Thanks for your help and time, James. I followed the steps you showed me, but I encountered problems with fully downloading the files due to URL access issues. So, I've been trying to download the files first and then run the function, avoiding rebuildCache. However, I'm still not successful because, even though the download was complete, I'm getting an error with one of the tables.
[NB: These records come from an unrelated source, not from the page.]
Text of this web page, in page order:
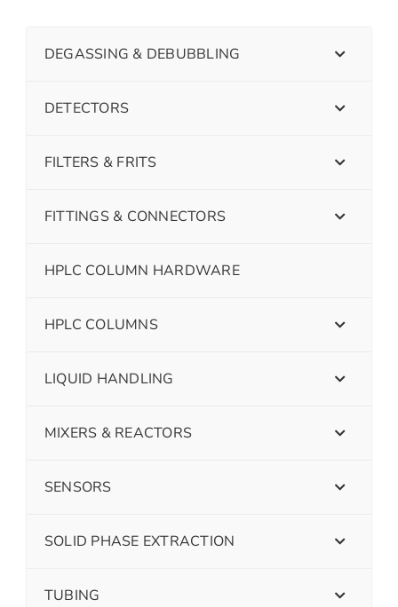
DEGASSING & DEBUBBLING
DETECTORS
FILTERS & FRITS
FITTINGS & CONNECTORS
HPLC COLUMN HARDWARE
HPLC COLUMNS
LIQUID HANDLING
MIXERS & REACTORS
SENSORS
SOLID PHASE EXTRACTION
TUBING
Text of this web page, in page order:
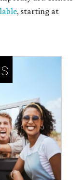
, starting at
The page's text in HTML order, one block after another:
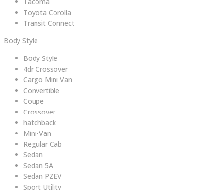
Toyota Corolla
Transit Connect
Body Style
Body Style
4dr Crossover
Cargo Mini Van
Convertible
Coupe
Crossover
hatchback
Mini-Van
Regular Cab
Sedan
Sedan 5A
Sedan PZEV
Sport Utility
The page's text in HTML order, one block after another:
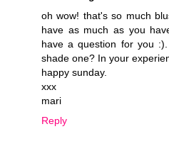
oh wow! that's so much
have as much as you
have a question for you
shade one? In your
happy sunday.
xxx
mari
Reply
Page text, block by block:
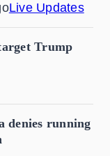
Live Updates
Trump
denies running
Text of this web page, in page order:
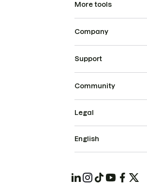
More tools
Company
Support
Community
Legal
English
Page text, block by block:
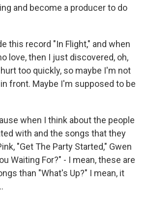
and become a producer to do
this record "In Flight," and when
love, then I just discovered, oh,
too quickly, so maybe I'm not
front. Maybe I'm supposed to be
when I think about the people
with and the songs that they
"Get The Party Started," Gwen
Waiting For?" - I mean, these are
than "What's Up?" I mean, it
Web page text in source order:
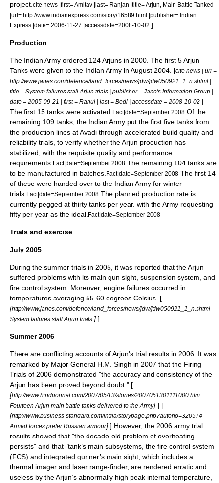
project. cite news |first= Amitav |last= Ranjan |title= Arjun, Main Battle Tanked
|url= http://www.indianexpress.com/story/16589.html |publisher= Indian
Express |date= 2006-11-27 |accessdate=2008-10-02 ]
Production
The Indian Army ordered 124 Arjuns in 2000. The first 5 Arjun
Tanks were given to the Indian Army in August 2004. [cite news | url =
http://www.janes.com/defence/land_forces/news/jdw/jdw050921_1_n.shtml |
title = System failures stall Arjun trials | publisher = Jane's Information Group |
date = 2005-09-21 | first = Rahul | last = Bedi | accessdate = 2008-10-02 ]
The first 15 tanks were activated. Fact|date=September 2008 Of the
remaining 109 tanks, the Indian Army put the first five tanks from
the production lines at Avadi through accelerated build quality and
reliability trials, to verify whether the Arjun production has
stabilized, with the requisite quality and performance
requirements. Fact|date=September 2008 The remaining 104 tanks are
to be manufactured in batches. Fact|date=September 2008 The first 14
of these were handed over to the Indian Army for winter
trials. Fact|date=September 2008 The planned production rate is
currently pegged at thirty tanks per year, with the Army requesting
fifty per year as the ideal. Fact|date=September 2008
Trials and exercise
July 2005
During the summer trials in 2005, it was reported that the Arjun
suffered problems with its main gun sight, suspension system, and
fire control system. Moreover, engine failures occurred in
temperatures averaging 55-60 degrees Celsius. [
[http://www.janes.com/defence/land_forces/news/jdw/jdw050921_1_n.shtml
System failures stall Arjun trials ] ]
Summer 2006
There are conflicting accounts of Arjun's trial results in 2006. It was
remarked by Major General H.M. Singh in 2007 that the Firing
Trials of 2006 demonstrated "the accuracy and consistency of the
Arjun has been proved beyond doubt." [
[http://www.hinduonnet.com/2007/05/13/stories/2007051301111000.htm
Fourteen Arjun main battle tanks delivered to the Army] ] [
[http://www.business-standard.com/india/storypage.php?autono=320574
Armed forces prefer Russian armour] ] However, the 2006 army trial
results showed that "the decade-old problem of overheating
persists" and that "tank’s main subsystems, the fire control system
(FCS) and integrated gunner’s main sight, which includes a
thermal imager and laser range-finder, are rendered erratic and
useless by the Arjun’s abnormally high peak internal temperature,
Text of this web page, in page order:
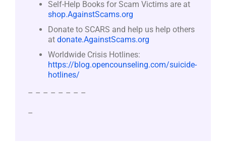
Self-Help Books for Scam Victims are at
shop.AgainstScams.org
Donate to SCARS and help us help others
at donate.AgainstScams.org
Worldwide Crisis Hotlines:
https://blog.opencounseling.com/suicide-
hotlines/
– – – – – – – –
–
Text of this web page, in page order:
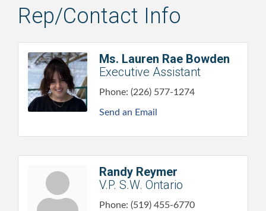
Rep/Contact Info
Ms. Lauren Rae Bowden
Executive Assistant
Phone: (226) 577-1274
Send an Email
Randy Reymer
V.P. S.W. Ontario
Phone: (519) 455-6770
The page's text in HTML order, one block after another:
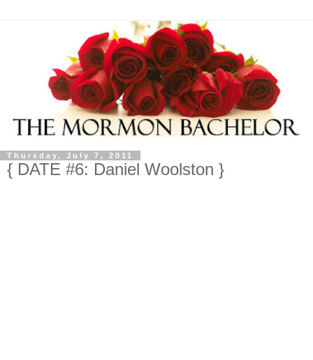
Thursday, July 7, 2011
{ DATE #6: Daniel Woolston }
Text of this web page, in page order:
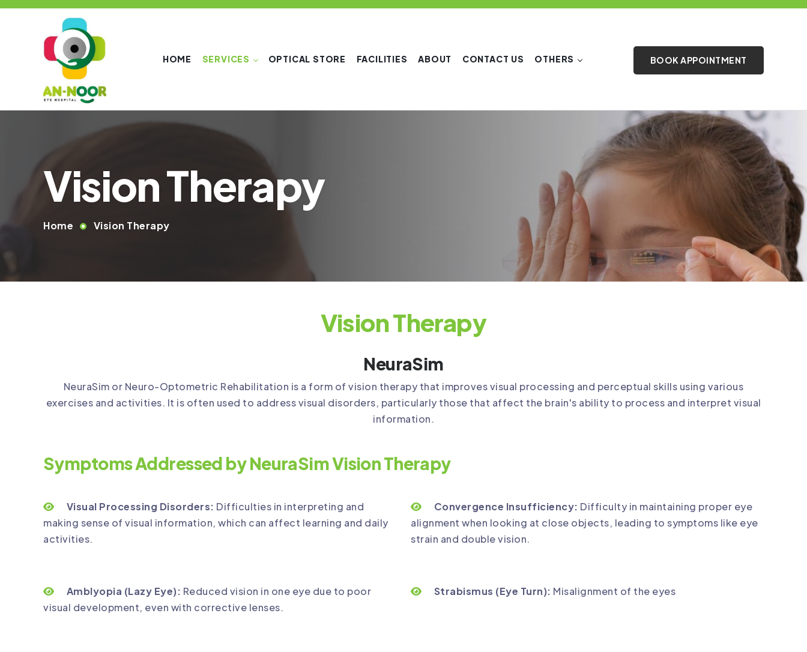
HOME SERVICES OPTICAL STORE FACILITIES ABOUT CONTACT US OTHERS BOOK APPOINTMENT
Vision Therapy
Home Vision Therapy
Vision Therapy
NeuraSim
NeuraSim or Neuro-Optometric Rehabilitation is a form of vision therapy that improves visual processing and perceptual skills using various
exercises and activities. It is often used to address visual disorders, particularly those that affect the brain's ability to process and interpret visual
information.
Symptoms Addressed by NeuraSim Vision Therapy
Visual Processing Disorders: Difficulties in interpreting and
making sense of visual information, which can affect learning and daily
activities.
Convergence Insufficiency: Difficulty in maintaining proper eye
alignment when looking at close objects, leading to symptoms like eye
strain and double vision.
Amblyopia (Lazy Eye): Reduced vision in one eye due to poor
visual development, even with corrective lenses.
Strabismus (Eye Turn): Misalignment of the eyes
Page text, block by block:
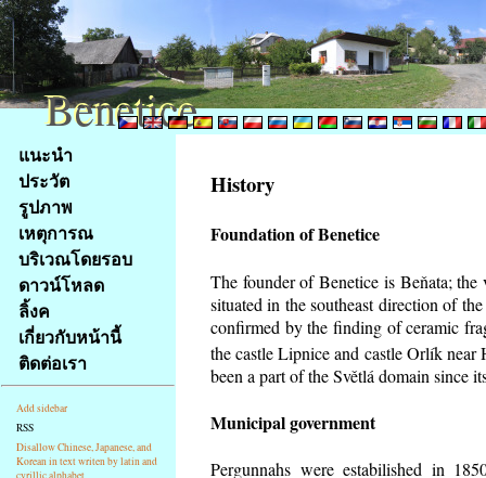
obsah
stránky
Klávesové
zkratky
tomto
webu
základní
Hlavní
strana
แนะนำ
ประวัต
รูปภาพ
เหตุการณ
บริเวณโดยรอบ
ดาวน์โหลด
ลิ้งค
เกี่ยวกับหน้านี้
ติดต่อเรา
Add sidebar
RSS
Disallow Chinese, Japanese, and
Korean in text writen by latin and
cyrillic alphabet
History
Foundation of Benetice
The founder of Benetice is Beňata;
situated in the southeast direction of
confirmed by the finding of ceramic
the castle Lipnice and castle Orlík
been a part of the Světlá domain since
Municipal government
Pergunnahs were estabilished in
Benetice
Benetice
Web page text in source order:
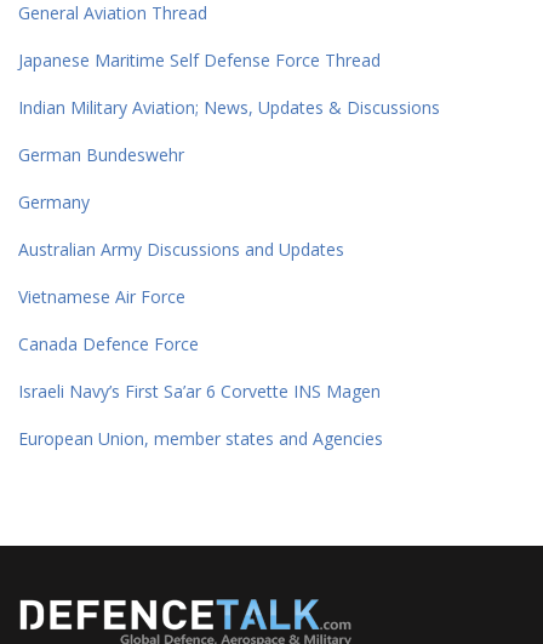
General Aviation Thread
Japanese Maritime Self Defense Force Thread
Indian Military Aviation; News, Updates & Discussions
German Bundeswehr
Germany
Australian Army Discussions and Updates
Vietnamese Air Force
Canada Defence Force
Israeli Navy’s First Sa’ar 6 Corvette INS Magen
European Union, member states and Agencies
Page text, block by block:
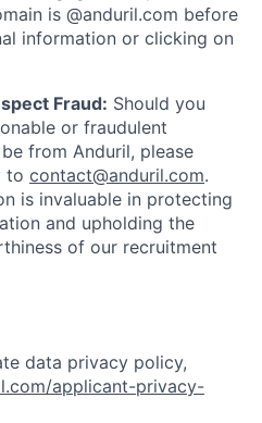
is @anduril.com before
information or clicking on
Fraud: Should you
or fraudulent
from Anduril, please
to contact@anduril.com.
is invaluable in protecting
and upholding the
of our recruitment
data privacy policy,
applicant-privacy-
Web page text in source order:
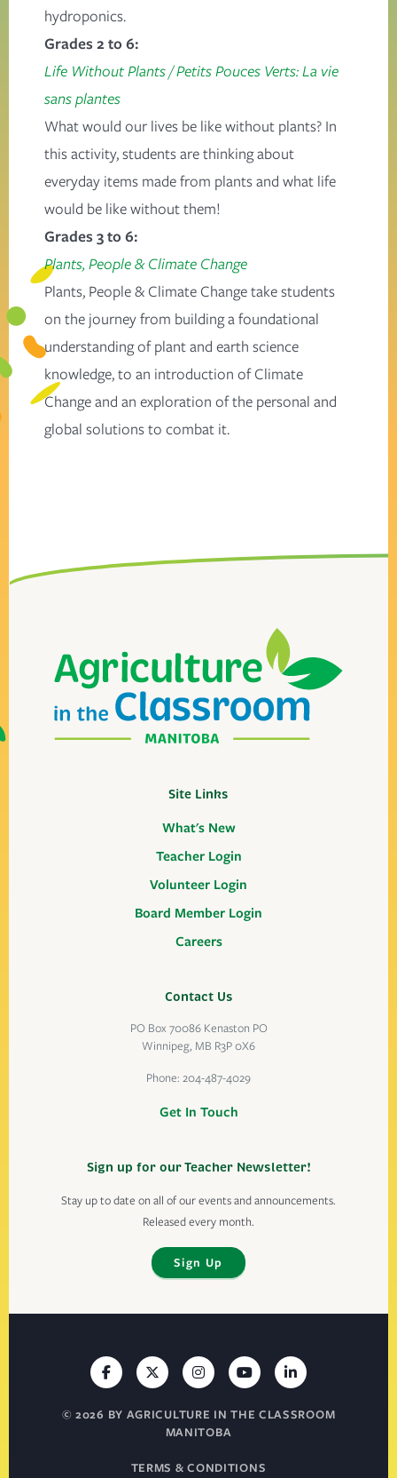
hydroponics.
Grades 2 to 6:
Life Without Plants/Petits Pouces Verts: La vie
sans plantes
What would our lives be like without plants? In
this activity, students are thinking about
everyday items made from plants and what life
would be like without them!
Grades 3 to 6:
Plants, People & Climate Change
Plants, People & Climate Change take students
on the journey from building a foundational
understanding of plant and earth science
knowledge, to an introduction of Climate
Change and an exploration of the personal and
global solutions to combat it.
Site Links
What's New
Teacher Login
Volunteer Login
Board Member Login
Careers
Contact Us
PO Box 70086 Kenaston PO
Winnipeg, MB R3P 0X6
Phone: 204-487-4029
Get In Touch
Sign up for our Teacher Newsletter!
Stay up to date on all of our events and announcements.
Released every month.
Sign Up
© 2026 BY AGRICULTURE IN THE CLASSROOM
MANITOBA
TERMS & CONDITIONS

Do you have any idea what might be causing this? Also, do you know if there is a way to use gseGO with the gene2go.gz file?
Many thanks!
There are two steps involved in this process. First, downloading all the files and putting all the data into an omnibus SQLite DB called 'NCBI.sqlite'. The second step involves parsing the data from that DB and putting into a smaller organism-specific DB that then goes in the package.
If you already have a (good, complete) NCBI.sqlite DB, then you can say rebuildCache = FALSE, which means 'skip the first step and just parse the data from my NCBI.sqlite DB'. But if the NCBI.sqlite DB isn't good or complete (yours isn't complete - the error says you are missing the gene2accession table) you will get an error. In that situation you should delete the NCBI.sqlite file, and then re-run with rebuildCache = FALSE (the default), which will re-generate the NCBI.sqlite DB using the files you downloaded.